Question

Methyl alcohol is treated with conc $HI$ and red $P$. The main product obtained is?
(A) $C{H_3}OH$
(B) $C{H_4}$
(C) $C{H_2}{I_2}$
(D) $P{H_3}$

Answer 1

In order to solve this question we must know the properties of $HI$ and red phosphorus. $HI$ and red phosphorus is a reducing agent. As we know a reducing agent which is also called a reductant or reducer is an element or compound that loses or donates an electron to an electron recipient oxidizing agent in a redox chemical reaction. Hence, we can say that a reducing agent is thus oxidized when it loses electrons in the redox reaction.

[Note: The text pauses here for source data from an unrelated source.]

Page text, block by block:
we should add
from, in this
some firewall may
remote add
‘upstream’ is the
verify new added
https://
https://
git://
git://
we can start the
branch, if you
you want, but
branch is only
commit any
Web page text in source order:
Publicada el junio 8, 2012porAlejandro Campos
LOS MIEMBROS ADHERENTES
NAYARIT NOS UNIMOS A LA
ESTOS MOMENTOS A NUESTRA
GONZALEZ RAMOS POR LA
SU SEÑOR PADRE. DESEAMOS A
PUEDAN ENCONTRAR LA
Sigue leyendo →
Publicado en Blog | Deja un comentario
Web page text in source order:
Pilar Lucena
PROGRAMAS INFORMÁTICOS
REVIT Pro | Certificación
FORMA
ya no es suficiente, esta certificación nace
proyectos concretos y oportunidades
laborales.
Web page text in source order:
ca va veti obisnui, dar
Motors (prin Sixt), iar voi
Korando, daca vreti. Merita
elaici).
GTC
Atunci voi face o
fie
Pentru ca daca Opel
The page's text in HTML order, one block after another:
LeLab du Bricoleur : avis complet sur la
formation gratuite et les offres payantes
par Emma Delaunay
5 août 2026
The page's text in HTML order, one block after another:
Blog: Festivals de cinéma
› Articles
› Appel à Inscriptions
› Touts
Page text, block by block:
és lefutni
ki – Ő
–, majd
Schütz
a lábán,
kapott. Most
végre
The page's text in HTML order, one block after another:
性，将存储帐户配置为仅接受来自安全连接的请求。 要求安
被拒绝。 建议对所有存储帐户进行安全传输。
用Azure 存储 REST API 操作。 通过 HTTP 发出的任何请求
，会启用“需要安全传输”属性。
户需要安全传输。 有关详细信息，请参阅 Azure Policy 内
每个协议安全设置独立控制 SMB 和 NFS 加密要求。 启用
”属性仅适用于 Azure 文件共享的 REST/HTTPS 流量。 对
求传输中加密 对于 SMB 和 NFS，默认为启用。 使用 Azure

Complete step-by-step answer: Hydroiodic acid and red Phosphorus is one of the strongest reducing agents. It can reduce all functional groups like carboxylic acid, acid anhydride, amide, carbonyle, acid halide, nitrile and ether to produce alkanes. Hence, methanol when made to react with $HI$ and red phosphorus gives methane.
$C{H_3}OH\xrightarrow[{conc{\text{ HI}}}]{{red{\text{ P}}}}C{H_4}$

Additional information:
The $HI/P$ reduction is called Nagai method. This reduction process is used to reduce various chemical compounds which contain at least one OH group or halocarbons to their respective alkanes.

Note: This reduction process involves two steps:
a.$SN2$ nucleophilic substitution of the $OH$ group by Iodine, which is done by using concentrated hydroiodic acid.
b.Reduction of the alkyl iodide by hydriodic acid.
In the first step, hydroiodic acid converts the hydroxy compound to iodide.
This reduction process is known to be powerful enough to remove oxygen from any organic compound and if reaction conditions are harsh enough it can even remove nitrogen as well. The reduction of terminal alkyl iodide however is longer and has a lower yield.